Construction and validation of a risk prediction model for venous thromboembolism post-VATS in simultaneous multicentric primary lung cancers.

Background: Synchronous multiple primary lung cancers (sMPLCs) represent 0.8% to 20% of new lung cancer diagnoses. Currently, there is a lack of risk prediction models for venous thromboembolism (VTE) after video-assisted thoracoscopic surgery (VATS) in sMPLC patients. This study seeks to create and validate a VTE risk prediction model tailored for sMPLC patients undergoing VATS.

Methods: A retrospective cohort analysis was conducted on patients who underwent lung cancer resection from November 2017 to December 2024 using Hospital Information System (HIS), telephone follow-up, and the Questionnaire Star electronic questionnaire. Categorical variables were analyzed using χ² tests and continuous variables were assessed with t-tests for univariate analysis. Variables with statistical significance from the univariate analysis and the least absolute shrinkage and selection operator (LASSO) regression algorithm were included in the logistic regression analysis to identify risk factors and construct the prediction model. A nomogram was used for the visualization of the model. The discriminative ability and calibration of the model were evaluated using the area under the receiver operating characteristic (ROC) curve and calibration plots, respectively. The clinical utility of the model was assessed using decision curve analysis.

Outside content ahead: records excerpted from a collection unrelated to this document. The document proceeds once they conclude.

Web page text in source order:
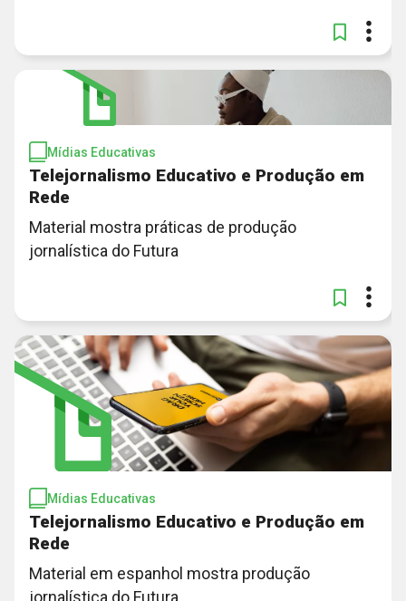
Mídias Educativas
Telejornalismo Educativo e Produção em
Rede
Material mostra práticas de produção
jornalística do Futura
Mídias Educativas
Telejornalismo Educativo e Produção em
Rede
Material em espanhol mostra produção
jornalística do Futura
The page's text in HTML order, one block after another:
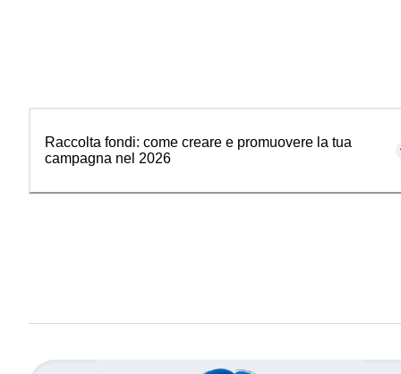
Raccolta fondi: come creare e promuovere la tua
campagna nel 2026
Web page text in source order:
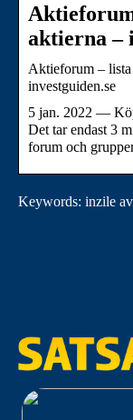
aktierna –
Aktieforum – lista
investguiden.se
5 jan. 2022 —
Det tar endast 3
forum och
Keywords: inzile
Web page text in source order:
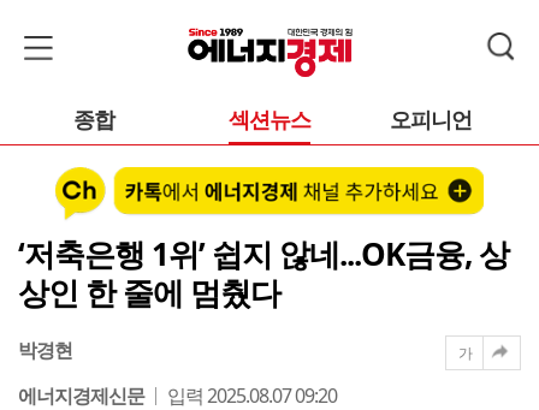
종합 섹션뉴스 오피니언
‘저축은행 1위’ 쉽지 않네...OK금융, 상
상인 한 줄에 멈췄다
박경현
에너지경제신문
입력 2025.08.07 09:20
가
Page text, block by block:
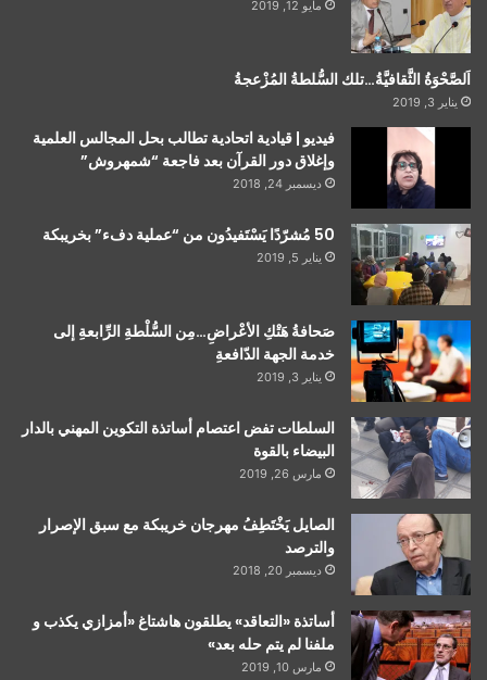
مايو 12, 2019
اَلصَّحْوَةُ الثَّقافيَّةُ…تلك السُّلطةُ المُزْعجةُ
يناير 3, 2019
فيديو | قيادية اتحادية تطالب بحل المجالس العلمية
وإغلاق دور القرآن بعد فاجعة “شمهروش”
ديسمبر 24, 2018
50 مُشرّدًا يَسْتَفيدُون من “عملية دفء” بخريبكة
يناير 5, 2019
صَحافةُ هَتْكِ الأعْراضِ…مِن السُّلْطةِ الرِّابعةِ إلى
خدمة الجهة الدّافعةِ
يناير 3, 2019
السلطات تفض اعتصام أساتذة التكوين المهني بالدار
البيضاء بالقوة
مارس 26, 2019
الصايل يَخْتَطِفُ مهرجان خريبكة مع سبق الإصرار
والترصد
ديسمبر 20, 2018
أساتذة «التعاقد» يطلقون هاشتاغ «أمزازي يكذب و
ملفنا لم يتم حله بعد»
مارس 10, 2019
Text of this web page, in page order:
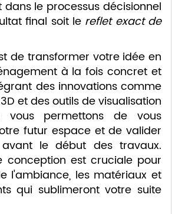
le processus décisionnel
final soit le reflet exact de
de transformer votre idée en
à la fois concret et
des innovations comme
et des outils de visualisation
vous permettons de vous
futur espace et de valider
le début des travaux.
conception est cruciale pour
l'ambiance, les matériaux et
qui sublimeront votre suite
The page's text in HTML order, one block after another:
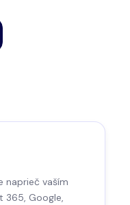
naprieč vaším
365, Google,
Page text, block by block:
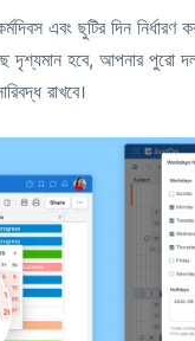
এবং ছুটির দিন নির্ধারণ
দৃশ্যমান হবে, আপনার পুরো
রাখবে।
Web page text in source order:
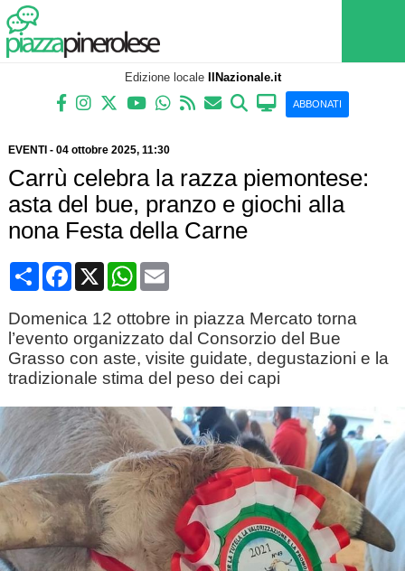
Edizione locale IlNazionale.it
ABBONATI
EVENTI - 04 ottobre 2025, 11:30
Carrù celebra la razza piemontese:
asta del bue, pranzo e giochi alla
nona Festa della Carne
CondividiFacebook
X WhatsApp
Email
Domenica 12 ottobre in piazza Mercato torna
l’evento organizzato dal Consorzio del Bue
Grasso con aste, visite guidate, degustazioni e la
tradizionale stima del peso dei capi

Results: The occurrence of VTE post-VATS in patients with sMPLC was associated with age, smoking history, coronary artery disease, cerebrovascular disease, chronic obstructive pulmonary disease (COPD), atherosclerotic plaques in the extremities, surgical method, intraoperative transfusion, Postoperative Caprini score, and the number of primary lesions (P<0.05). The area under the ROC curve was 0.917 [95% confidence interval (CI): 0.894-0.941], with a sensitivity of 0.885 and a specificity of 0.818. The calibration curve demonstrated a good fit between the observed and predicted curves, with a mean absolute error of 0.008. The clinical decision curve analysis indicated that the model offered superior clinical benefits compared to the Caprini score.

Conclusions: The prediction model constructed in this study exhibits robust predictive performance, providing a theoretical basis for clinical medical staff to identify high-risk groups of patients with sMPLC who may develop VTE after VATS at an early stage and to facilitate timely interventions.